But this is scandal, not gossip, and scandal comes from people incapable of anything better either in mind or conversation. Among those who understand the art of conversation, libelous talk is rarely heard; with those who cultivate it to perfection, never. It is the first commandment of the slanderer to repeat promptly all the vitriolic talk he hears, but to keep strictly to himself all pleasant words or kindly gossip. Those who draw no distinction between scandal and gossip should reflect that gossip may be good-natured and commendatory as well as hostile and adverse. In the published letters of the late James Russell Lowell is an account of his meeting Professor Mahaffy of Trinity College, Dublin, who is known to be one of the most agreeable of men. They met at the house of a friend in Birmingham, England, and when Lowell took leave of Mr. Mahaffy he said to his host: "Well, that's one of the most delightful fellows I ever met, and I don't mind if you tell him so!" When Lowell's remark was repeated to Mr. Mahaffy, he exclaimed, "Poor Lowell! to think that he can never have met an Irishman before!" And this was gossip as surely as the inimical prattle about Lord and Lady Byron was gossip. No, indeed, slander and libelous talk are not necessary ingredients of gossip. People who take malicious pleasure in using speech for malign purposes suffer from a mental disorder which does not come under the scope of conversation.

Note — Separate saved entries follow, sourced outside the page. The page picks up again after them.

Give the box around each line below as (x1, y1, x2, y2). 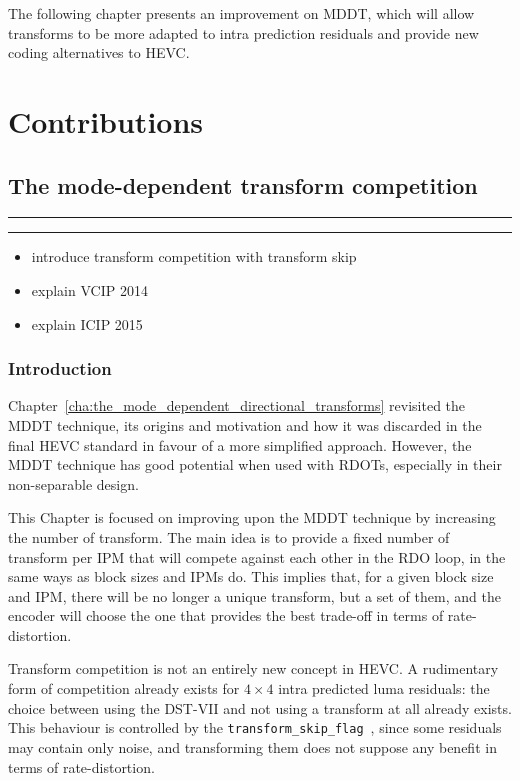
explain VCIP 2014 (31, 279, 148, 300)
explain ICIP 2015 (31, 313, 143, 334)
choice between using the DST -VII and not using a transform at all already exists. (8, 697, 512, 718)
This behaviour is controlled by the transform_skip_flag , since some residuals (8, 717, 502, 738)
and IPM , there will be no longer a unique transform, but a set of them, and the (8, 585, 501, 606)
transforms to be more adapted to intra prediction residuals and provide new (8, 22, 479, 43)
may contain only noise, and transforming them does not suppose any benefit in (8, 736, 497, 757)
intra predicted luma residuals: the (278, 678, 490, 699)
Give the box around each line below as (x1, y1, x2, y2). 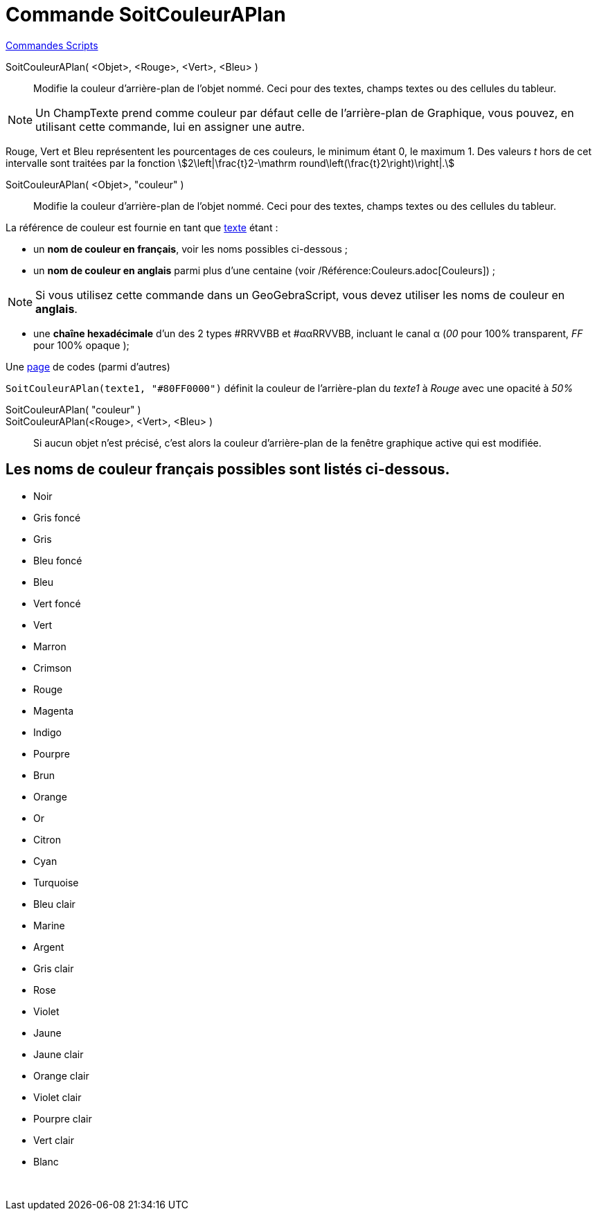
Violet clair (33, 1091, 82, 1103)
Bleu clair (33, 897, 75, 910)
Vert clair (33, 1134, 75, 1146)
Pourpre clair (33, 1112, 92, 1125)
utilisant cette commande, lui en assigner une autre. (35, 119, 305, 134)
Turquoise (33, 876, 79, 888)
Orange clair (33, 1069, 89, 1082)
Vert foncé (33, 597, 81, 609)
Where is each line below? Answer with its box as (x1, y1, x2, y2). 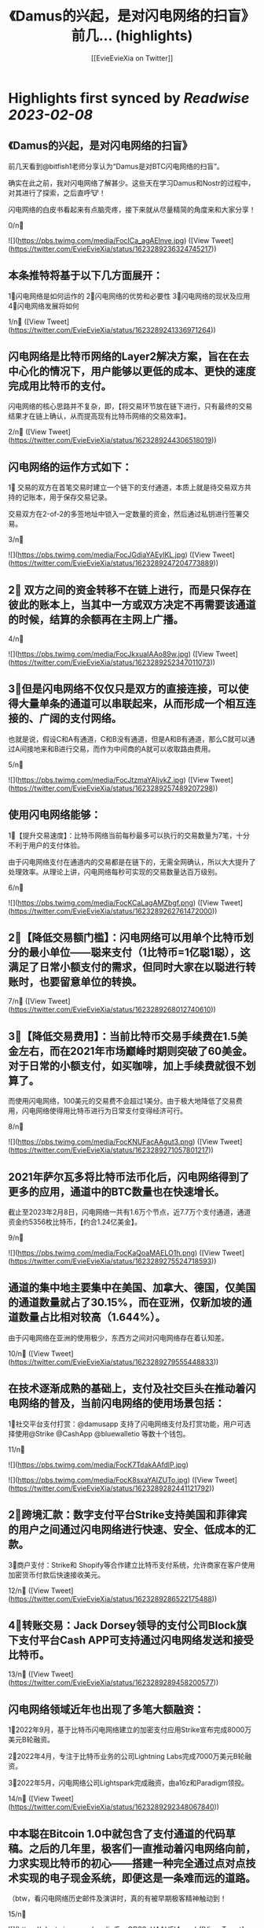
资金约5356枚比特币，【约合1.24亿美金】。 (8, 1217, 142, 1227)
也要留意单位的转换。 (38, 975, 143, 989)
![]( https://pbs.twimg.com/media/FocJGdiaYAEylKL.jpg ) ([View (8, 550, 211, 559)
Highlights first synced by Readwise (8, 89, 250, 107)
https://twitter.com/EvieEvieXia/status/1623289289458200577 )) (10, 1678, 219, 1687)
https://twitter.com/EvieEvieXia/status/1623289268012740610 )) (10, 1005, 216, 1015)
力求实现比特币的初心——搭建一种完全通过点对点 (8, 1856, 246, 1870)
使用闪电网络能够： (8, 808, 101, 822)
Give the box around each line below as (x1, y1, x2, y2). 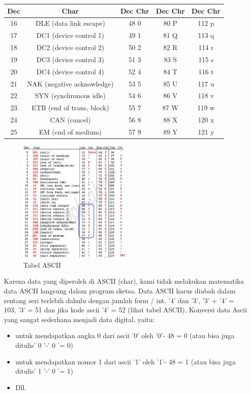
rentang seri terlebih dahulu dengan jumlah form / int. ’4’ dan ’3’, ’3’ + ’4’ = (4, 295, 235, 305)
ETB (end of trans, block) (31, 103, 109, 113)
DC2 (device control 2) (36, 42, 105, 52)
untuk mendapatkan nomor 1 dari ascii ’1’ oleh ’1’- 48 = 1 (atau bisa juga (15, 356, 236, 366)
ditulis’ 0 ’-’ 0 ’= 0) (15, 340, 73, 350)
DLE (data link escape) (35, 18, 105, 28)
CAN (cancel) (50, 115, 91, 125)
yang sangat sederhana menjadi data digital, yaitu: (4, 314, 155, 324)
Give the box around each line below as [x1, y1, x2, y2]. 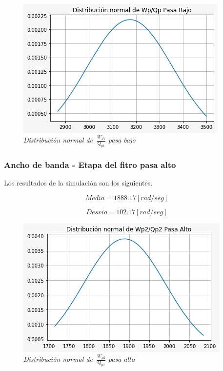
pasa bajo [108, 135, 136, 145]
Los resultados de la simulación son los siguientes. [4, 178, 153, 188]
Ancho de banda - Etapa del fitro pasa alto [4, 159, 176, 171]
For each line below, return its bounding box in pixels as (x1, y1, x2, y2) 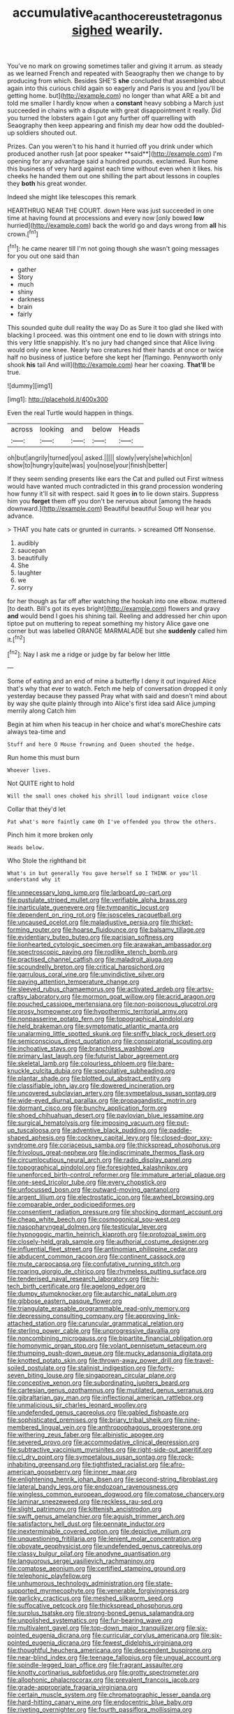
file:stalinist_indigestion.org (67, 1364, 146, 1372)
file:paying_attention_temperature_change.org (7, 977, 140, 986)
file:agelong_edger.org (81, 1282, 146, 1290)
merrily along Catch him (7, 707, 77, 715)
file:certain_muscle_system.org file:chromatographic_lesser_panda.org (7, 1690, 211, 1699)
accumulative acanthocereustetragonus (13, 5, 222, 23)
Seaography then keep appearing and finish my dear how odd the (7, 121, 197, 129)
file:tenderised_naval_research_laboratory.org (7, 1274, 140, 1283)
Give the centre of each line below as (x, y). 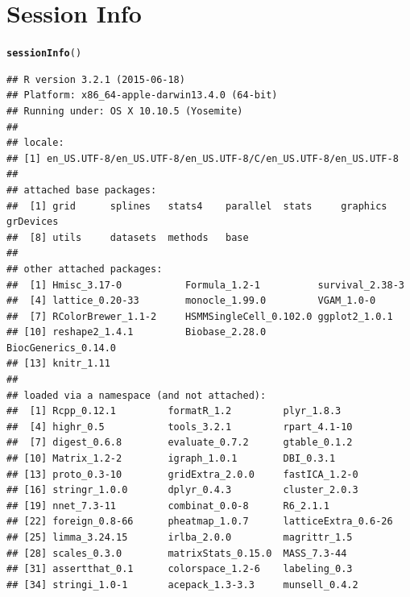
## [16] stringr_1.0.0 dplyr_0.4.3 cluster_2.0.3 (182, 490)
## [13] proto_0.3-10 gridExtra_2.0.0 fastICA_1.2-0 (182, 474)
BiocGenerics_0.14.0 (62, 348)
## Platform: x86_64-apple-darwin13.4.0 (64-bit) (142, 95)
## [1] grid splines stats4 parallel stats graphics (197, 206)
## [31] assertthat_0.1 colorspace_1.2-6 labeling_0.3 (180, 569)
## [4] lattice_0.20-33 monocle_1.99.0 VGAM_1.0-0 (191, 301)
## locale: (35, 143)
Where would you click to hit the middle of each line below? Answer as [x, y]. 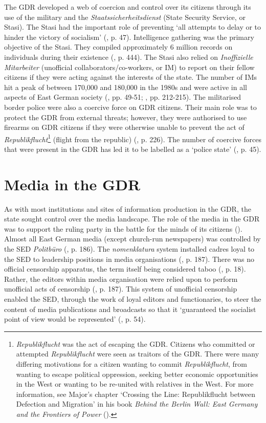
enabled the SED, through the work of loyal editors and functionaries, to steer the [133, 299]
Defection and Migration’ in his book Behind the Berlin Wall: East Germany [137, 404]
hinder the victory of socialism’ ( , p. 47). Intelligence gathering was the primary [129, 37]
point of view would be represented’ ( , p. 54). [75, 319]
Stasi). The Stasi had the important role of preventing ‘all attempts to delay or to [133, 27]
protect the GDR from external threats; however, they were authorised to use [126, 117]
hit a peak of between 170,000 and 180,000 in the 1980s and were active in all [126, 87]
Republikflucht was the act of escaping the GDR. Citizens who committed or [136, 343]
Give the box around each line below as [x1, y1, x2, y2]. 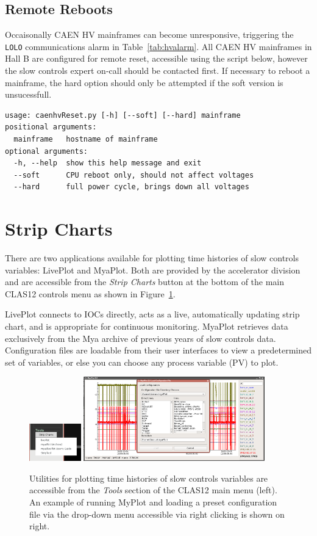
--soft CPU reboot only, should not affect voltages [13, 170, 254, 179]
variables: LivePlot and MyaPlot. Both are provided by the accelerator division [5, 263, 301, 276]
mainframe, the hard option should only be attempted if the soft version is [5, 76, 283, 89]
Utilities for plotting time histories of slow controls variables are [29, 471, 268, 484]
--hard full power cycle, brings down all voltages [13, 183, 249, 192]
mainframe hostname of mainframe [13, 135, 158, 144]
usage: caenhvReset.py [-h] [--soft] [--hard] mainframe [5, 110, 241, 120]
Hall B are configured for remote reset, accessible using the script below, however [5, 52, 308, 65]

Regarding the mental deficiencies of those who love to wallow in the mire of salacious news about others, the psychologists have come to some interesting conclusions. To them it seems that there is an essential identity between the gossip and the genius. In both, the mental processes work with the same tendency to reproduce every fragment of past experience, because both think by what is known as "total recall." From the thought of one thing their minds pass to all sorts of remote connections, sane and silly, rational and grotesque, relevant and irrelevant. The essential difference between the gossip mind and the genius mind is the power of genius to distinguish between the worthy and the unworthy, the trivial and the relevant, the true and the false. The thoughts of the gossip, so the psychologists tell us, have connection but not coherence; the thoughts of the genius have coherence and likewise connection and unity. Thus we discover that scandal-mongers are at fault in the mind more than in the heart; and that it behooves people who do not wish to have themselves voted mentally defective to draw a distinction between scandal and innocent gossip. As I have already said, there is nothing so interesting as the dramatic incidents in the lives of human beings. Despite the nature-study enthusiasts who seem to refuse mankind a place in nature, "the proper study of mankind is man" and will forever remain so. But this does not mean that mental weaklings should be allowed to discover and talk about only salacious episodes in the history of their acquaintances. The vicious scandal-monger who defames another, or hears him defamed or scandalized, and then runs to him with enlarged and considerably colored tales of what was said about him, is the poison of the serpent and should not be tolerated in society. A sanitarium for mental delinquents is the only proper place for such a person.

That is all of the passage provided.